Philosophisch-religiöse Hintergründe des Liedes

Gesellschaftskritische Aspekte

Das Lied vor dem Hintergrund des russischen Überfalls auf die Ukraine

Materieller Wohlstand wichtiger als geistige Freiheit

Mörderischer Materialismus

Über Boris Grebenschtschikow

Philosophisch-religiöse Hintergründe des Liedes

Anfang der 1990er Jahre begann der russische Dichter und Musiker Boris Grebenschtschikow sich intensiv mit fernöstlichem Gedankengut zu beschäftigen. Dies spiegelt sich auch in seinem Lied Kladbischtsche (Friedhof) wider.
Der Song handelt von einem Yogi, der irgendwo im Himalaya mit einem Blasrohr aus Knochen hungrige Geister herbeiruft. Diese trinken daraufhin sein Blut und essen seinen Körper auf, so dass er, aller materiellen Fesseln ledig, frei wird für die Vereinigung mit dem Ganzen des Seins.
Das Lied greift damit einen Kerngedanken fernöstlicher Religionspraktiken auf. Dabei geht es darum, das Gebundensein an die Materie im Geist zu überwinden und dadurch frei zu werden für die Erfahrung des Eingebundenseins in das Ganze des Seins bzw. der Schöpfung.
Das Ziel des Lebens wird hier darin gesehen, den Kreislauf der Wiedergeburten zu durchbrechen und in das Nirwana einzutreten. Dieses ist dabei zum einen mit der Herauslösung aus dem Kreislauf des ewigen Werdens und Vergehens (dem Samsara) assoziiert. Zum anderen ist damit aber auch ein Zustand geistiger Loslösung von dem materiellen Sein verbunden, wie er etwa durch eine Überwindung von Habgier, Neid und generell des Egozentrismus zu erreichen ist.

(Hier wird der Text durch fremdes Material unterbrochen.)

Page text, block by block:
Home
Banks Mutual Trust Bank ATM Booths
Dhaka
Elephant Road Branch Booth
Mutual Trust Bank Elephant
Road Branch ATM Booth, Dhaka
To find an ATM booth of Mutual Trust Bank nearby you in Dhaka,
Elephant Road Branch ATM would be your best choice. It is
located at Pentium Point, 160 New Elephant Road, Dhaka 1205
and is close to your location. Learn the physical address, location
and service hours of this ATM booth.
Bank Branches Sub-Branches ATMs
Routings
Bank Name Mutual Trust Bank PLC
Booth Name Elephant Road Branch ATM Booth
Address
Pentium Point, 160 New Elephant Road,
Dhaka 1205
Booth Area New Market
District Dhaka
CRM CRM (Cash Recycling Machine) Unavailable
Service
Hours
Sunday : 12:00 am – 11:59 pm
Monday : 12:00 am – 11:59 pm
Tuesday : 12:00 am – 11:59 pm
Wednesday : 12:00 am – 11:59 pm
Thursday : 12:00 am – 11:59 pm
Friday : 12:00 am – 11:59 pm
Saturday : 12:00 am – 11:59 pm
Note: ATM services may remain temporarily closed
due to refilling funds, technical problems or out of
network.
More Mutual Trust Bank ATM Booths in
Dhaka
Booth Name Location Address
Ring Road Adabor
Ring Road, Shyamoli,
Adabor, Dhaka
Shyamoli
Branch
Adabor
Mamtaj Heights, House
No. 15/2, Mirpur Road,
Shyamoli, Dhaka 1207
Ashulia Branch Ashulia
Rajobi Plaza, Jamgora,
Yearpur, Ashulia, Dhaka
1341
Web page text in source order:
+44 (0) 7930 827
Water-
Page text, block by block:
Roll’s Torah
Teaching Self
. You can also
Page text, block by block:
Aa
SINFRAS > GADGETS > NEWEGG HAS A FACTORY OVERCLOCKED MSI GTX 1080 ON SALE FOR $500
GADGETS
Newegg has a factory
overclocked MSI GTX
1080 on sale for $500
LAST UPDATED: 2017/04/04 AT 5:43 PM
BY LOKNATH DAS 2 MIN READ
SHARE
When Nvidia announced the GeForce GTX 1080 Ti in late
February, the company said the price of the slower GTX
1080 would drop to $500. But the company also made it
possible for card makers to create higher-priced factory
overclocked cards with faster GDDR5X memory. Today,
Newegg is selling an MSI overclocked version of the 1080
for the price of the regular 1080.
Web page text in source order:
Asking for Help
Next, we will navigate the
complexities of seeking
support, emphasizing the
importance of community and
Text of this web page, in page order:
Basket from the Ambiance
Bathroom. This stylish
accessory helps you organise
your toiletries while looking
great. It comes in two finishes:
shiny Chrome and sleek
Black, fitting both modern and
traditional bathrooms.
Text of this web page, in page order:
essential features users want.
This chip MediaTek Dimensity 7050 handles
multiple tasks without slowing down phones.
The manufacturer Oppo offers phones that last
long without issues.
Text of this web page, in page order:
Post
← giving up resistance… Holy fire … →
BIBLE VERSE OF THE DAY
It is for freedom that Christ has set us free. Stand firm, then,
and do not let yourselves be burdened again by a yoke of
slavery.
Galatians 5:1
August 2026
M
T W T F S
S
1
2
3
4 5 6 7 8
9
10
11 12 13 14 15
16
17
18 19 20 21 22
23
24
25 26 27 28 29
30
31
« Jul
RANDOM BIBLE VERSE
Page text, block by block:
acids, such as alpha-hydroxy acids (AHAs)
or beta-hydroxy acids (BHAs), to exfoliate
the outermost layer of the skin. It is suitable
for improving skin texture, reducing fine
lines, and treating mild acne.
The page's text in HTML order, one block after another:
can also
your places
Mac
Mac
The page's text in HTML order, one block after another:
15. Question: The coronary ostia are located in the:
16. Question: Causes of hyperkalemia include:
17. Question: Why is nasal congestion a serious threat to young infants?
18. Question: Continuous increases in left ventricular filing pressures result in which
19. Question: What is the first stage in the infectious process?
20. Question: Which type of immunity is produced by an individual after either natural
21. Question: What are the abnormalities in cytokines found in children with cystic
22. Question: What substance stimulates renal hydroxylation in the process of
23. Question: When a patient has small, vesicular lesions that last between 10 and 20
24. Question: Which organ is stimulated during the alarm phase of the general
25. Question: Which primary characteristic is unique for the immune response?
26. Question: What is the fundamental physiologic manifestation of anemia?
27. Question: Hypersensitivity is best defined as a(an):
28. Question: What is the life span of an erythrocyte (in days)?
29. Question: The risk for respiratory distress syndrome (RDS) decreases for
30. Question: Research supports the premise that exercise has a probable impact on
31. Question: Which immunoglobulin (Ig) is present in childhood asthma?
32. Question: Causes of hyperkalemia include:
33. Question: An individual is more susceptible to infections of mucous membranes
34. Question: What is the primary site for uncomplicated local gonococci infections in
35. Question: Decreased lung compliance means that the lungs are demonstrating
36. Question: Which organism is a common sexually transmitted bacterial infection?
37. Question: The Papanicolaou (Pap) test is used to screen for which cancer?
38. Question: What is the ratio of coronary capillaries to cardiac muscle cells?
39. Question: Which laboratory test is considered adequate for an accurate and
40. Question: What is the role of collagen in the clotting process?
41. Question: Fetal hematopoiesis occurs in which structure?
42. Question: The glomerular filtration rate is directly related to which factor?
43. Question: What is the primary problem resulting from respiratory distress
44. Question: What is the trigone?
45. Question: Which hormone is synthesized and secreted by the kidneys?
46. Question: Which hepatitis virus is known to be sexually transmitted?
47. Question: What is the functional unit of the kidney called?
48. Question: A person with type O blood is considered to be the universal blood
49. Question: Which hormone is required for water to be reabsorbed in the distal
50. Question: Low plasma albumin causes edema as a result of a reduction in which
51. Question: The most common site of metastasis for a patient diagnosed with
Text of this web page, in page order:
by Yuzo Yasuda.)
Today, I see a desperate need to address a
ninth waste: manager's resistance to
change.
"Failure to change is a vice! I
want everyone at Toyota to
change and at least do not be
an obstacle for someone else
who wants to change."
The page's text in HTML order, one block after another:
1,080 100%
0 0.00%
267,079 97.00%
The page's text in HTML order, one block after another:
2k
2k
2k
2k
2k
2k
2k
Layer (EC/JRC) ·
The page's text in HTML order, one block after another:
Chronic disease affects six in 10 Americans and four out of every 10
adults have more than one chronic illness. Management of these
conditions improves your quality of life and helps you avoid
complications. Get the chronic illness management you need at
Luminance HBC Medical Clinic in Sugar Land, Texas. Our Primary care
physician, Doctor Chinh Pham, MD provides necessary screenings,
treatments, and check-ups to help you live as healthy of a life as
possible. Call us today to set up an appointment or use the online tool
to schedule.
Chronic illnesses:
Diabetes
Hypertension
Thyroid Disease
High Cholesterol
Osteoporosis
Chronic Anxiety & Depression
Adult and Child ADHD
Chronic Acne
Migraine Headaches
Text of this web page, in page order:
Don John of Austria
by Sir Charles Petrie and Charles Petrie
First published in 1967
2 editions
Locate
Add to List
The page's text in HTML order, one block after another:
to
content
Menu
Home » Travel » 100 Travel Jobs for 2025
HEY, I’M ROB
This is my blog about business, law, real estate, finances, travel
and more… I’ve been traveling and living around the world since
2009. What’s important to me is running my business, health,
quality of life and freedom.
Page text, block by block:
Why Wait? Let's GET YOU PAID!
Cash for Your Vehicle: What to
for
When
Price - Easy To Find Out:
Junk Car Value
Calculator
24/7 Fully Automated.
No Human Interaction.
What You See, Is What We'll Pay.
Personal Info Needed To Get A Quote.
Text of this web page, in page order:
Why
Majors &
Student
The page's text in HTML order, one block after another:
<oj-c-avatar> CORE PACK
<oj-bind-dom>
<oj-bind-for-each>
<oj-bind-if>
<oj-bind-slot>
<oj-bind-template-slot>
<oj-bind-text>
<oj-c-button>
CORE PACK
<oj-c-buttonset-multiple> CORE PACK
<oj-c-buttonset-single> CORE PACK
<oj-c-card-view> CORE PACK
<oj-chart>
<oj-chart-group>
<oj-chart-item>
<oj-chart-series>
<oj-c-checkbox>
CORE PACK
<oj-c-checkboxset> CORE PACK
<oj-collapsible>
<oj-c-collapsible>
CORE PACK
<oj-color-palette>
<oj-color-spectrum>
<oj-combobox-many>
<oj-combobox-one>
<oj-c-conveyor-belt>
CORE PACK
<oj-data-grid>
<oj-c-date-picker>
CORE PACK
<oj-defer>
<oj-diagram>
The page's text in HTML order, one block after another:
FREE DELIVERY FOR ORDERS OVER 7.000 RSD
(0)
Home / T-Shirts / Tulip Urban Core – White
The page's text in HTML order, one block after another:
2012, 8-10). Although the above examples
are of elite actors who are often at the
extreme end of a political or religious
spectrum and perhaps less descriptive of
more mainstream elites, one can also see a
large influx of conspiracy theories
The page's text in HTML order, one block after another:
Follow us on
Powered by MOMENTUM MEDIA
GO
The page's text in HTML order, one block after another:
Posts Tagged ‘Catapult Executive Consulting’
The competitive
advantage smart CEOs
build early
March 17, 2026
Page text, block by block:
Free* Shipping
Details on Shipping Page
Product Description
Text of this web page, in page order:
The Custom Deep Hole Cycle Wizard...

Gesellschaftskritische Aspekte

In Teil 2 seines Liedes (Strophe 4 und 5) bezieht Grebenschtschikow diese Parabel auf die Befreiung des Geistes allerdings auch auf seine eigene Gegenwart. Aus den hungrigen Geistern des asiatischen Bergfriedhofs werden dabei „maßlose Schurken“. Auch sie saugen die Menschen aus, ohne dabei jedoch innere Befriedigung zu erlangen.
Diese Beschreibung ausbeuterischer Praktiken entspricht der traditionellen Vorstellung der ewig hungernden Geister im Buddhismus. Als Wesen, die mit ihren viel zu kleinen Mündern und viel zu engen Hälsen niemals ihre dicken Bäuche füllen können, spiegeln sie eben jene materialistische Orientierung wider, die Grebenschtschikow ins Bild der unersättlichen Ausbeuter fasst.
1995 veröffentlicht, lässt das Lied an den russischen Raubtierkapitalismus im Anschluss an das Ende der Sowjetunion denken. Das Aussaugen symbolisiert folglich in diesem Fall keinen geistigen Reinigungsprozess, sondern spielt, ganz im Gegenteil, auf eine fortgesetzte materielle Abhängigkeit an.
Diese bezieht sich dabei durchaus auch auf die Aussaugenden, die mit ihrer Gier nach Reich¬tum das geistige Ziel ihres Lebens verfehlen – und in diesem Sinne nie „satt“ werden. Vor allem aber rauben sie mit dieser Gier auch anderen Menschen die Lebensgrundlage und verhindern so, dass diese nach geistiger Erfüllung streben können. Denn diese ist eben nur vom Boden einer hinreichenden materiellen Grundversorgung aus zu erreichen.
Grebenschtschikows Kritik hat natürlich nicht nur für die kapitalistischen Auswüchse im Russland der 1990er Jahre Gültigkeit. Sie lässt sich vielmehr auch auf alle anderen Gesellschaften beziehen, in denen soziale Ungerechtigkeit und die Orientierung an der Wachstumsideologie das Streben nach geistiger Ver-vollkommnung erschweren.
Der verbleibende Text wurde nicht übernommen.